The discovery of colonial growth was a huge step forward for microbiology. Prior to this, the only way to count bugs was by eye. “But they’re microscopic!” I hear you say. Indeed and they are! Prior to the days of the Petri dish, you put your sample on a special gridded slide, stained the bugs as best you could, hunkered down over your microscope and got counting until your eyeball dried up! Not pleasant work. And not very accurate. We humans are subjective and tend to make mistakes. Was that a rod or a coccus or just a salt crystal? It is far, far easier to take a sample, say a swab from the surface of a meat counter, get the bacteria into suspension in water or a solution such as Ringer’s which has salts that will help keep the bugs alive, and put that suspension to grow on a dish. You come back the next day and count the colonies and you know how many bugs were in the sample. Simple, isn’t it?

Yes, but it comes with a proviso. While bacteria are single-celled organisms, not all bacteria exist as single cells. Some bugs grow in chains, others in clusters (Staphylococcus aureus is characterised by “bunch of grape” clusters under microscopic examination), and others exist as pairs or triplets. And then there are biofilms: huge, sometimes macroscopic amalgamations of bacteria trapped in their extracellular secretions. So, when you get your sample of suspended bacteria and plate it out on a Petri dish you are generally not dealing of a uniform suspension of single cells. And when these lads land on the surface of the agar and begin to grow it can be anything from one cell to dozens that give rise to your colony. Hence, to be strictly correct, each colony that has grown up is not evidence of the outgrowth of a single cell — it is evidence of the outgrowth of a colony forming unit. And the number that your microbiologist comes up with is an estimate, because they can never know how many bugs make up a colony forming unit.
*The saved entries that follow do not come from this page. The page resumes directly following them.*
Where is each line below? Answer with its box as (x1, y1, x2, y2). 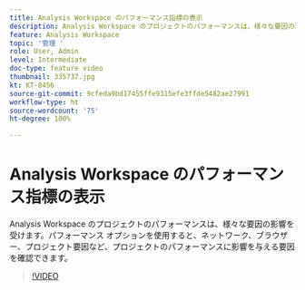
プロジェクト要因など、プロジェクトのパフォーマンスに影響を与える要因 (25, 241, 295, 252)
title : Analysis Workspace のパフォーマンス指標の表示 (9, 13, 203, 23)
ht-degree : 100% (9, 114, 71, 123)
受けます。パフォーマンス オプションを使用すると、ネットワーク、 (9, 230, 257, 241)
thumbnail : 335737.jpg (9, 72, 95, 82)
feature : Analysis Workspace (9, 30, 120, 39)
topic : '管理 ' (9, 38, 64, 48)
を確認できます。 (9, 253, 73, 264)

*Not really any. Molecular studies have shown that perhaps less than 1% of microbial species have been ever grown on artificial media. It is really only the bacteria that are capable of growth on artificial media that us microbiologists know much about. But luckily, it is the ones of interest to us medically, environmentally and biotechnologically that have tended to be amenable to our trying to grow them. The rest of the microbial world are something resembling dark matter: we know they are there, but not very much else.